Thursday brought a long day of parsnip pulling. We headed over to the Irish Oaks workday, and while Casper and I helped out the volunteers, the rest of the interns headed off to pull parsnip further back in the site. After a halfway break (and plenty of delicious rhubarb pie, thank you, Larry!), we switched, and Casper and I headed off to battle the parsnip while the rest of the crew worked on woody invasive removal at the burn pile. We regrouped and had a lunch break, then we went back out into the field at Irish but this time to battle garden valerian (Valeriana officinalis), which is easily removed by pulling. Valerian is a garden escapee from the southern Wisconsin area, and is becoming quite a prominent invasive in Northern Illinois, especially at Irish Oaks. Once the sun became too hot and we had made a good enough mark on the invasives, we headed back to headquarters. While the interns stayed at Hennen to prep for our Youth & Family Center hike the next week, I went out to run a couple errands and monitor the shooting star (Dodecatheon meadia) population at one of our sites. I was pleased to see the seed is coming along nicely. 
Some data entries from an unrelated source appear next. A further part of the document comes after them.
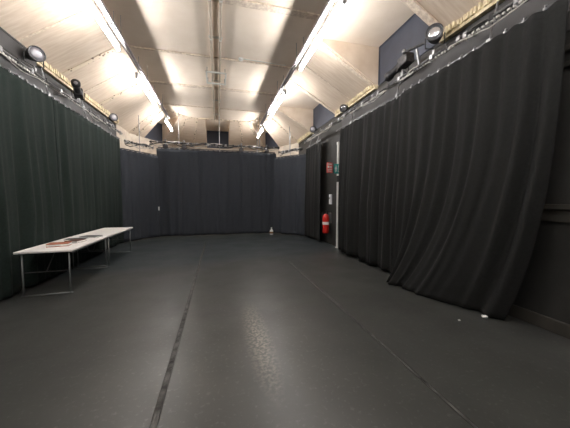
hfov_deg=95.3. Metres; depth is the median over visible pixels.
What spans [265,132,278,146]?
window
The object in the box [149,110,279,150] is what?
bar
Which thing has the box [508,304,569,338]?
baseboard
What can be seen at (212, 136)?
window
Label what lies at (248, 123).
trim
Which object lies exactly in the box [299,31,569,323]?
wall
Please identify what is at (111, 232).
folding table
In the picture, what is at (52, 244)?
book
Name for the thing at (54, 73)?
trim
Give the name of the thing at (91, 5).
fluorescent light
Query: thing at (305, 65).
trim
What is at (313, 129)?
stage light
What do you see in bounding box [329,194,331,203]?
alarm box
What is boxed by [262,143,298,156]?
wall
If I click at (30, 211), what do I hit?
curtain
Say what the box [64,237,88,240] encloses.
folder
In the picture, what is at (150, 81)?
trim
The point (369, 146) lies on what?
curtain
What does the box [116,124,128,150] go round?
wall
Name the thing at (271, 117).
trim
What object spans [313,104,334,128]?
window
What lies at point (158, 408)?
tape
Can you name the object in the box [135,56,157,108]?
fluorescent light
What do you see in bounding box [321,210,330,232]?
fire extinguisher
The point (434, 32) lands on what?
stage light
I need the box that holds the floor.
[0,232,569,427]
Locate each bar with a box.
[0,45,122,134]
[124,115,153,149]
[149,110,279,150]
[278,126,301,155]
[304,0,529,143]
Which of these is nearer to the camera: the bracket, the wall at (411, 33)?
the wall at (411, 33)
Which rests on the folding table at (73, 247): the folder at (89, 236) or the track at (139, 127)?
the folder at (89, 236)
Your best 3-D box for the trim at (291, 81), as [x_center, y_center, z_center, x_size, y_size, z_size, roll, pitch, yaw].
[0.939,-3.634,8.164,1.615,0.926,0.110,-1,3,-14]
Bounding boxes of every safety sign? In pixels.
[327,162,332,172]
[334,164,338,173]
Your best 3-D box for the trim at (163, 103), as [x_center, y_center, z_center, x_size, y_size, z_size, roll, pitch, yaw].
[-2.696,-4.201,10.349,4.350,0.030,0.050,-1,3,-14]
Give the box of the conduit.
[208,0,222,119]
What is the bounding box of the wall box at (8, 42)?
[0,27,36,72]
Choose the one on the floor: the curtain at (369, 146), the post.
the post
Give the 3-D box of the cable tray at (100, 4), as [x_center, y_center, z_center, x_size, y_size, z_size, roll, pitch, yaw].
[-2.673,-3.559,2.892,0.100,0.505,15.100,-1,3,-14]
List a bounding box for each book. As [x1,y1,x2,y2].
[46,241,71,247]
[64,239,86,242]
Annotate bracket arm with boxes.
[402,42,424,64]
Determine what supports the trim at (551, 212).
attached to the wall at (545, 287)
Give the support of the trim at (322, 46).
attached to the wall at (545, 287)
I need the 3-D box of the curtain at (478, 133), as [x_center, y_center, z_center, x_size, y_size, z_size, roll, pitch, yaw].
[2.378,-0.540,3.945,0.620,3.729,2.524,-1,3,-14]
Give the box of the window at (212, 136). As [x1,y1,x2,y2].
[207,131,228,147]
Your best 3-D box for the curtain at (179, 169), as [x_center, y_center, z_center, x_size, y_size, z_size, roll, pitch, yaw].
[-4.429,-0.889,10.875,1.688,3.640,0.108,-1,3,-14]
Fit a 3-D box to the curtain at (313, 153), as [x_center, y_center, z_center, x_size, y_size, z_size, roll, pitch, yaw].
[1.065,-0.848,10.107,0.098,3.640,1.676,-1,3,-16]
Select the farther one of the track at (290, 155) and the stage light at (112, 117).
the track at (290, 155)
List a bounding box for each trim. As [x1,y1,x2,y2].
[0,54,114,134]
[18,4,97,41]
[36,61,118,123]
[61,44,121,75]
[84,66,134,92]
[98,82,139,104]
[121,45,297,69]
[129,107,159,133]
[136,110,162,135]
[143,80,280,95]
[160,107,187,117]
[163,103,265,112]
[172,118,187,146]
[188,117,246,121]
[193,118,197,147]
[211,0,327,21]
[238,122,243,149]
[247,122,261,150]
[271,117,296,141]
[276,108,309,131]
[290,80,334,113]
[297,131,313,143]
[305,65,350,99]
[318,42,373,85]
[335,85,377,116]
[342,0,569,125]
[403,0,444,30]
[439,0,504,43]
[541,204,569,222]
[563,44,569,68]
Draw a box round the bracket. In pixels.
[206,70,226,85]
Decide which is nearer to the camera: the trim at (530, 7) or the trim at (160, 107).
the trim at (530, 7)
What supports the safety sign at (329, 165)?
attached to the wall at (545, 287)
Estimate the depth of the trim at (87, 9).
4.72 m
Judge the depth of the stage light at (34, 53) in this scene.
4.66 m
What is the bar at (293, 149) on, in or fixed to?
hanging from the ceiling
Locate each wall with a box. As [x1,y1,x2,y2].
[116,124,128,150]
[129,133,172,154]
[144,123,161,140]
[173,146,261,152]
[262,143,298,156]
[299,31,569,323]
[378,13,438,84]
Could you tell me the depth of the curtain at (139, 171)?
9.90 m
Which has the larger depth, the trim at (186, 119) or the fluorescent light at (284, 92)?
the trim at (186, 119)
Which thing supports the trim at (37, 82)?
attached to the wall
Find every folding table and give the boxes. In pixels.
[13,235,109,297]
[72,227,132,267]
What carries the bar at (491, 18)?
attached to the wall at (545, 287)
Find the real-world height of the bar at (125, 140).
1.224 m
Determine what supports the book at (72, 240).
on the folding table at (73, 247)
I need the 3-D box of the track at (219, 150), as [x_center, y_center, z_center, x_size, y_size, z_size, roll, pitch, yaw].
[-2.828,-3.471,11.203,4.900,1.580,0.060,-1,3,-14]
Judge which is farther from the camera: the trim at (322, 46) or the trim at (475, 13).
the trim at (322, 46)
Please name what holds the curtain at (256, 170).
hanging from the track at (219, 150)
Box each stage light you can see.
[23,45,45,71]
[109,113,117,126]
[162,139,167,148]
[310,126,316,136]
[340,104,348,117]
[425,23,444,54]
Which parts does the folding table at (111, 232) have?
leg
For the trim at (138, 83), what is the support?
attached to the ceiling
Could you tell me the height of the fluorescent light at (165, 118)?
0.330 m
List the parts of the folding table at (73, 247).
leg, rail, leg, leg
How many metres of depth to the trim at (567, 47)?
2.87 m
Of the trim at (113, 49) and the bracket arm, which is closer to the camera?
the bracket arm
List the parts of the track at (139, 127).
rail
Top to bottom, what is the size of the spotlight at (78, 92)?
0.398 m
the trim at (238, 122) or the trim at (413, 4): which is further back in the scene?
the trim at (238, 122)
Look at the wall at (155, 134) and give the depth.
12.19 m
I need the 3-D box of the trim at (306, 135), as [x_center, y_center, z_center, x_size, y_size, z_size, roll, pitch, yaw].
[0.850,-3.385,11.464,0.150,0.160,1.900,-1,3,-14]
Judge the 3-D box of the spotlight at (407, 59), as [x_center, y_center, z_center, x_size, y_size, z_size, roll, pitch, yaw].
[2.241,-2.829,5.143,0.259,0.354,0.733,-1,3,-10]
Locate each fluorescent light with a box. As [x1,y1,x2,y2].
[84,0,120,52]
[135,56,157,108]
[164,117,172,131]
[269,75,286,117]
[299,0,346,71]
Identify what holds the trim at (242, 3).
attached to the ceiling
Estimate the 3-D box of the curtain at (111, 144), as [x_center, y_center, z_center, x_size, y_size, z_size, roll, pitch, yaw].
[-5.605,-0.760,8.491,0.067,3.640,1.558,-1,3,-15]
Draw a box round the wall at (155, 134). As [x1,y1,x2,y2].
[144,123,161,140]
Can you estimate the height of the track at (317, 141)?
0.593 m
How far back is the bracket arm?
4.59 m
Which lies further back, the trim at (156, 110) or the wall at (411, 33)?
the trim at (156, 110)
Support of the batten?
attached to the ceiling
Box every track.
[0,63,119,138]
[120,127,156,155]
[158,119,274,153]
[276,132,303,157]
[306,128,321,148]
[336,0,556,130]
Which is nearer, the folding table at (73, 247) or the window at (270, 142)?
the folding table at (73, 247)
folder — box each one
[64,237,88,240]
[79,235,102,237]
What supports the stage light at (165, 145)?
attached to the bar at (150, 141)
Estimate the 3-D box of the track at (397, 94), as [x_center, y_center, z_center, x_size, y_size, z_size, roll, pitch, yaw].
[2.357,-2.690,5.349,0.163,0.653,5.650,-1,3,-14]
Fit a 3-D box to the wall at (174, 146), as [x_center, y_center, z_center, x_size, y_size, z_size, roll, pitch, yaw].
[-3.536,-1.363,14.071,4.600,4.300,0.120,-1,3,-14]
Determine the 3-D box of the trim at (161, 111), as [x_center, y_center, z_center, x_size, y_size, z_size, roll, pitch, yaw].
[-5.561,-3.771,10.732,1.629,0.930,0.090,1,3,23]
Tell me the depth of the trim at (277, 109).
10.40 m
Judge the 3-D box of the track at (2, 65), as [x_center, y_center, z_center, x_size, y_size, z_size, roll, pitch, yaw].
[-4.079,-2.500,2.225,0.143,0.612,14.200,-1,3,-14]
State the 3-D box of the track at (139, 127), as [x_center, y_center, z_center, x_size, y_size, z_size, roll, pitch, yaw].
[-5.521,-2.933,9.860,0.078,1.290,1.524,1,3,20]
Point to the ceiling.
(356, 34)
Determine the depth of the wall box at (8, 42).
4.45 m
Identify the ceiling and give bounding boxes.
[0,0,482,149]
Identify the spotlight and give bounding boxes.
[71,79,84,102]
[384,52,413,81]
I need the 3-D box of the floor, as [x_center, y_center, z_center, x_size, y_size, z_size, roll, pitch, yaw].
[-1.175,1.319,5.239,7.540,0.100,18.820,-1,3,-14]
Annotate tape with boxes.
[149,242,205,427]
[290,262,478,427]
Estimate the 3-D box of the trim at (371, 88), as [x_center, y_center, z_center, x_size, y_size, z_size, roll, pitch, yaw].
[1.911,-3.162,7.354,0.150,0.159,2.200,-1,3,-14]
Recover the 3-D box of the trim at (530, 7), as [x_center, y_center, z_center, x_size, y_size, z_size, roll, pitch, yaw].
[3.214,-2.421,2.586,0.019,0.815,11.450,-1,3,-14]
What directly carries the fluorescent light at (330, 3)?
hanging from the ceiling
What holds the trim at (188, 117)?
attached to the ceiling
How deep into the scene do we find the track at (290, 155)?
11.33 m
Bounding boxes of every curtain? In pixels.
[0,64,65,299]
[53,96,107,267]
[102,129,123,247]
[120,149,159,241]
[156,148,200,236]
[199,150,239,234]
[238,152,275,233]
[273,154,305,235]
[305,141,320,241]
[338,93,402,272]
[386,0,568,319]
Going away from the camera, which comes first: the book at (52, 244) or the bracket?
the book at (52, 244)
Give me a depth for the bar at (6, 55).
5.03 m
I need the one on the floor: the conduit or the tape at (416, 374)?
the tape at (416, 374)
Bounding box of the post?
[335,142,339,247]
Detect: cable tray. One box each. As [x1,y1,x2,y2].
[94,0,169,118]
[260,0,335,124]
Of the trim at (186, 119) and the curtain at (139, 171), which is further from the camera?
the trim at (186, 119)
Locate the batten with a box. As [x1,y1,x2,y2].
[238,57,285,65]
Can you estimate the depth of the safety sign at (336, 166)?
8.18 m
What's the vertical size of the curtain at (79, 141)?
3.690 m
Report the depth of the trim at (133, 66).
6.96 m
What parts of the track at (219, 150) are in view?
rail
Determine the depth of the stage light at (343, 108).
7.24 m
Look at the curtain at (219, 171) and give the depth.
11.30 m
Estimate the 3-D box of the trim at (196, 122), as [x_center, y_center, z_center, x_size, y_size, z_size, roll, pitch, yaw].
[-4.349,-3.871,12.578,0.090,0.930,2.129,-1,3,-24]
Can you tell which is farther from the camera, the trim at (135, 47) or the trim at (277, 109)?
the trim at (277, 109)
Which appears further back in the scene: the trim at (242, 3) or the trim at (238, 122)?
the trim at (238, 122)
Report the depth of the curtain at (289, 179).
11.37 m
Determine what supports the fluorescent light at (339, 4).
hanging from the ceiling
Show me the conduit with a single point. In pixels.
(220, 37)
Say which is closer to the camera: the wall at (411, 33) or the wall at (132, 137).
the wall at (411, 33)

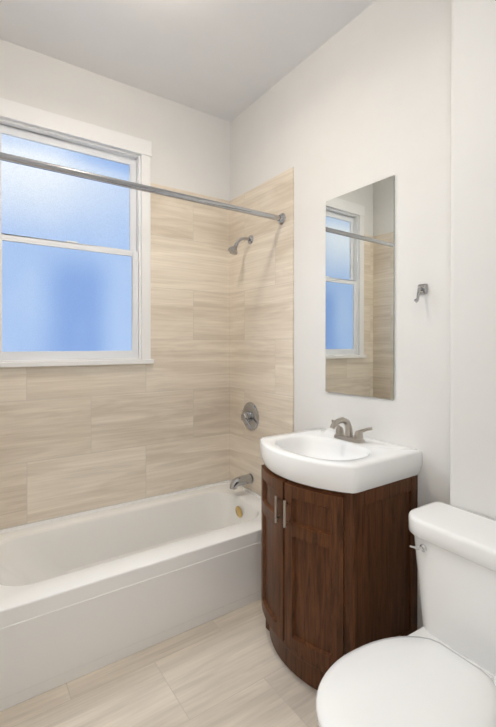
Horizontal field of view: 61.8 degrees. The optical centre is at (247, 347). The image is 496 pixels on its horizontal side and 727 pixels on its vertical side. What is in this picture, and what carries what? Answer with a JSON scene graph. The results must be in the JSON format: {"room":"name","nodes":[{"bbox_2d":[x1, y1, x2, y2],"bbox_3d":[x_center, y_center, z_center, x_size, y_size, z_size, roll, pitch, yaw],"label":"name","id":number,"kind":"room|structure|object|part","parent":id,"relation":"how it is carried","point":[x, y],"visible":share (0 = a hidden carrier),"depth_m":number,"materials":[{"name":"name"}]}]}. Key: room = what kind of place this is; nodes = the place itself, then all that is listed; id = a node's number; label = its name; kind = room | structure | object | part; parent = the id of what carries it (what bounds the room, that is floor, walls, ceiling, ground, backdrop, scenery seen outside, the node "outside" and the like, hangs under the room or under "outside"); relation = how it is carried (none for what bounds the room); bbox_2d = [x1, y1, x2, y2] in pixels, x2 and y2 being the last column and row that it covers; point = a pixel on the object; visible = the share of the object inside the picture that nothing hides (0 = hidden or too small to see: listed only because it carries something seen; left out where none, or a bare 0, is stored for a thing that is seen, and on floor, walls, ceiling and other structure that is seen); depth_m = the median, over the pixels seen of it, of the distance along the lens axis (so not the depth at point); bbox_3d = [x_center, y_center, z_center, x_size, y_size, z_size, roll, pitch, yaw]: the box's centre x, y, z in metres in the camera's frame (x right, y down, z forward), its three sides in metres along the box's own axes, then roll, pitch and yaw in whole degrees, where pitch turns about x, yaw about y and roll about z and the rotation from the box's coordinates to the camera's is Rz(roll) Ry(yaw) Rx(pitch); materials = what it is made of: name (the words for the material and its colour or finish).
{"room":"bathroom","nodes":[
{"label":"bathroom","id":0,"kind":"room"},
{"bbox_2d":[0,39,229,529],"bbox_3d":[-0.871,-0.140,2.579,2.000,2.975,0.150,0,0,-35],"label":"wall","id":1,"kind":"structure","parent":0,"point":[190,149],"depth_m":2.60,"materials":[{"name":"paint"}]},
{"bbox_2d":[0,98,153,367],"bbox_3d":[-1.034,-0.602,2.419,0.950,1.409,0.164,0,0,-35],"label":"window","id":2,"kind":"structure","parent":1,"relation":"in","point":[83,300],"depth_m":2.41,"materials":[{"name":"white"}]},
{"bbox_3d":[-1.045,-0.878,2.433,0.710,0.558,0.004,0,0,-35],"label":"sash glass","id":3,"kind":"part","parent":2,"relation":"part of","materials":[{"name":"blue glass"}]},
{"bbox_3d":[-1.023,-0.274,2.405,0.710,0.598,0.004,0,0,-35],"label":"sash glass","id":4,"kind":"part","parent":2,"relation":"part of","materials":[{"name":"blue glass"}]},
{"bbox_3d":[-1.044,-0.884,2.433,0.782,0.633,0.034,0,0,-35],"label":"sash frame","id":5,"kind":"part","parent":2,"relation":"part of","materials":[{"name":"white wood"}]},
{"bbox_3d":[-1.023,-0.269,2.405,0.782,0.673,0.034,0,0,-35],"label":"sash frame","id":6,"kind":"part","parent":2,"relation":"part of","materials":[{"name":"white wood"}]},
{"bbox_2d":[0,183,229,528],"bbox_3d":[-0.826,-0.048,2.513,1.700,2.008,0.010,0,0,-35],"label":"tile","id":7,"kind":"structure","parent":1,"relation":"attached to","point":[77,439],"depth_m":2.65,"materials":[{"name":"beige tile"}]},
{"bbox_2d":[0,599,318,726],"bbox_3d":[-0.039,1.405,1.382,2.000,0.100,3.080,0,0,-35],"label":"floor","id":8,"kind":"structure","parent":0,"point":[230,669],"depth_m":1.63,"materials":[{"name":"tile"}]},
{"bbox_2d":[0,480,260,710],"bbox_3d":[-0.609,1.154,2.207,1.679,0.392,0.752,0,0,-35],"label":"bathtub","id":9,"kind":"object","parent":8,"relation":"on","point":[85,593],"visible":0.83,"depth_m":1.98,"materials":[{"name":"white ceramic"}]},
{"bbox_2d":[260,417,421,689],"bbox_3d":[0.347,0.837,1.845,0.533,1.030,0.594,0,0,-35],"label":"bathroom vanity","id":10,"kind":"object","parent":8,"relation":"on","point":[338,568],"visible":0.98,"depth_m":1.65,"materials":[{"name":"brown wood"}]},
{"bbox_3d":[0.113,0.885,1.839,0.094,0.665,0.253,0,0,-35],"label":"door","id":11,"kind":"part","parent":10,"relation":"part of","materials":[{"name":"brown wood"}]},
{"bbox_3d":[0.259,0.886,1.627,0.094,0.665,0.253,0,0,-35],"label":"door","id":12,"kind":"part","parent":10,"relation":"part of","materials":[{"name":"brown wood"}]},
{"bbox_2d":[260,428,421,493],"bbox_3d":[0.354,0.490,1.848,0.514,0.112,0.594,0,0,-35],"label":"sink","id":13,"kind":"object","parent":10,"relation":"in","point":[320,460],"depth_m":1.69,"materials":[{"name":"white ceramic"}]},
{"bbox_2d":[330,417,372,442],"bbox_3d":[0.436,0.378,1.918,0.152,0.111,0.244,0,0,-35],"label":"faucet","id":14,"kind":"object","parent":10,"relation":"on","point":[339,437],"depth_m":1.92,"materials":[{"name":"silver metal"}]},
{"bbox_2d":[316,501,495,726],"bbox_3d":[0.535,0.967,1.137,0.788,0.780,0.517,0,0,-35],"label":"toilet","id":15,"kind":"object","parent":8,"relation":"on","point":[438,669],"visible":1,"depth_m":1.20,"materials":[{"name":"white ceramic"}]},
{"bbox_3d":[0.416,0.909,1.073,0.520,0.052,0.378,0,0,-35],"label":"seat","id":16,"kind":"part","parent":15,"relation":"part of","materials":[{"name":"white plastic"}]},
{"bbox_3d":[0.569,0.667,1.385,0.020,0.024,0.053,0,0,-35],"label":"lever","id":17,"kind":"part","parent":15,"relation":"part of","materials":[{"name":"silver metal"}]},
{"bbox_3d":[0.759,0.763,1.290,0.243,0.374,0.517,0,0,-35],"label":"tank","id":18,"kind":"part","parent":15,"relation":"part of","materials":[{"name":"white ceramic"}]},
{"bbox_2d":[0,0,375,121],"bbox_3d":[-0.039,-1.670,1.364,2.000,0.100,3.080,0,0,-35],"label":"ceiling","id":19,"kind":"structure","parent":0,"point":[229,60],"depth_m":2.18,"materials":[{"name":"paint"}]},
{"bbox_2d":[230,0,451,629],"bbox_3d":[0.411,-0.138,2.338,0.163,2.975,1.703,0,0,-35],"label":"wall","id":20,"kind":"structure","parent":0,"point":[362,99],"depth_m":1.95,"materials":[{"name":"paint"}]},
{"bbox_2d":[230,167,293,494],"bbox_3d":[0.069,-0.049,2.705,0.010,2.008,0.690,0,0,-35],"label":"tile","id":21,"kind":"structure","parent":20,"relation":"attached to","point":[262,322],"depth_m":2.67,"materials":[{"name":"beige tile"}]},
{"bbox_2d":[0,152,285,224],"bbox_3d":[-0.486,-0.772,2.018,1.679,0.068,0.068,0,0,-35],"label":"rail","id":22,"kind":"object","parent":21,"relation":"attached to","point":[24,161],"visible":1,"depth_m":1.96,"materials":[{"name":"silver metal"}]},
{"bbox_2d":[228,235,252,254],"bbox_3d":[-0.053,-0.675,2.715,0.174,0.145,0.068,0,0,-35],"label":"shower head","id":23,"kind":"object","parent":21,"relation":"attached to","point":[232,250],"visible":1,"depth_m":2.70},
{"bbox_2d":[230,473,253,489],"bbox_3d":[-0.049,0.881,2.727,0.164,0.077,0.068,0,0,-35],"label":"tub spout","id":24,"kind":"object","parent":21,"relation":"attached to","point":[236,482],"visible":1,"depth_m":2.71,"materials":[{"name":"silver metal"}]},
{"bbox_2d":[241,402,258,430],"bbox_3d":[-0.009,0.461,2.752,0.067,0.190,0.190,0,0,-35],"label":"shower valve","id":25,"kind":"object","parent":21,"relation":"attached to","point":[250,416],"visible":1,"depth_m":2.73,"materials":[{"name":"silver metal"}]},
{"bbox_3d":[0.534,-0.269,2.027,0.012,1.005,0.416,0,0,-35],"label":"mirror","id":26,"kind":"part","parent":20,"relation":"part of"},
{"bbox_2d":[414,284,427,302],"bbox_3d":[0.714,-0.226,1.728,0.057,0.081,0.042,0,0,-35],"label":"robe hook","id":27,"kind":"object","parent":20,"relation":"attached to","point":[422,289],"visible":1,"depth_m":1.73,"materials":[{"name":"silver metal"}]},
{"bbox_2d":[450,0,495,519],"bbox_3d":[1.157,-0.131,1.164,0.270,2.975,1.077,0,0,-35],"label":"wall","id":28,"kind":"structure","parent":0,"point":[473,294],"depth_m":1.45,"materials":[{"name":"paint"}]}
]}
Friday was a bit of a change in pace. While Kim and the interns headed off to monitor Pistakee Bay with Randy Schietzelt, I went off to Ryder’s Woods and Donato Conservation Easement to monitor seed progress of the feathery false, starry false, and regular Solomon’s seal. They were all coming along nicely, so I headed back to Hennen and finished up a couple things for upcoming events. Then, my next task was to plant some turtlehead plants at Hennen along the pond. Though I’m usually used to having help while planting, going solo was interestingly therapeutic, especially with the steady drizzle of rain creating a peaceful environment. After transferring the turtleheads to their new home, I made sure to mark each cluster with flagging tape and put it on the map. Covered in mud and a little soaked but enjoying myself nonetheless, I headed back into the garage to mix a couple jugs of herbicide, which would be used on invasive species at Wolf Oak Woods (thanks for keeping it interesting, locust….). Finally, I went back inside to eat lunch with the other interns, and caught up on their excursion at Pistakee Bay. Afterwards, I dropped off the herbicide to its respective location and then mixed some more herbicide, later to be used at Irish Oaks. At this point, it was around 3:30 and all of us plus Lisa took a little field trip to Woodland Hills to check in on some signage that had gone awry. Along the way, I spotted a common jumping spider that was hiding in an old sign. Though I personally thought he was a beautiful sight, my feelings of awe were not shared among the whole crew. Nonetheless, his long green fangs and huge hairy body were a great way to end the week.